Le competenze strategiche hanno la natura delle conoscenze tacite, degli atteggiamenti, dei modi di guardare alle cose, che si acquisiscono per lo più attraverso l'esperienza diretta o mediata da altri. Il riferimento principale è l'apprendistato, ma anche a scuola se ne promuove lo sviluppo: si pensi alle occasioni offerte con la pratica del cooperative learning e della peer education .
L'ipotesi di lavoro per sviluppare competenze strategiche è che sia possibile creare le condizioni affinché sia rinforzata la convinzione di autoefficacia nei confronti di una data situazione problematica rientrante in ambiti e contesti circoscritti. Il semplice fatto di sapere che esistono strategie efficaci può infatti orientare verso una diversa inquadratura della situazione e della conseguente intenzione di affrontarla. D'altra parte, affinché le informazioni relative ad una strategia siano percepite come stimoli, la persona interessata deve riuscire a vedere nella situazione dei problemi per lei rilevanti e percepire la possibilità di risolverli, cioè li deve considerare controllabili. Deve quindi percorrrere un itinerario di consapevolezza fino al punto di essere sensibile alla potenzialità di una strategia, di sentirsi capace di acquisirla e di voler provare a metterla in pratica. Sono questi percorsi che contribuiscono allo sviluppo di una persona.
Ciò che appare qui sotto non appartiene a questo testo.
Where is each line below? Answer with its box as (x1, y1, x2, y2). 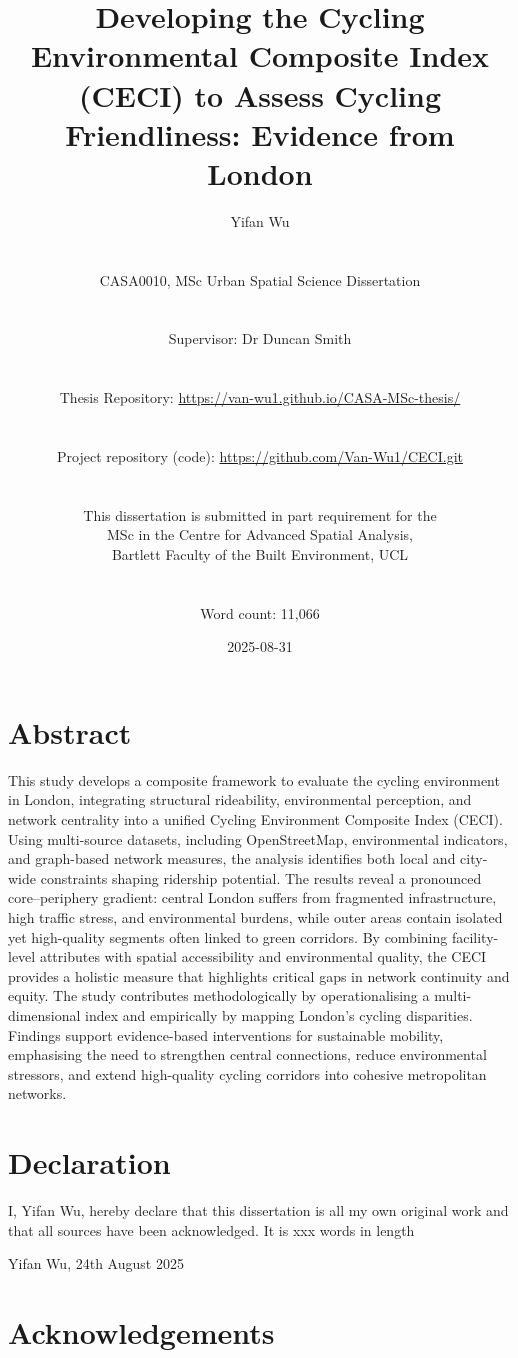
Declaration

Proviamo a schematizzare l'idea “microgenetica” di sviluppo di competenze strategiche con:
a) lo sforzo cognitivo che un inquadramento coerente dei problemi comporta
b) la ricerca delle strategie adatte a situazioni e persone
c) i tentativi di raggiungere un obiettivo
d) l'autovalutazione del lavoro compiuto
e) il conseguente potenziamento del senso di efficacia personale.
Sarebbero quindi le difficoltà percepite, affrontate e risolte che favoriscono lo sviluppo; la mancata percezione delle difficoltà insite in una data esperienza, impedendo di conquistare la sensazione di poterle affrontare, verrebbe allora a rallentarlo (Levine, 2005; Bonino, 2005). L'ostacolo principale potrebbe trovarsi negli stessi schemi mentali dell'individuo interessato allo sviluppo, nelle sue credenze e nelle sue convinzioni, nelle ragioni che adotta per spiegarsi i fatti e nelle emozioni che vi si accompagnano. Le ragioni sono il frutto di considerazioni personali, consistenti in pensieri spesso “automatici", cioè spontanei e di cui si è poco consapevoli, derivati da convinzioni e credenze personali emotivamente attive. Tali pensieri sfuggono di solito ad un esame critico: difficilmente sono individuati e quindi non sono messi in discussione; tanto meno vengono intraviste delle spiegazioni alternative che possano cambiarli.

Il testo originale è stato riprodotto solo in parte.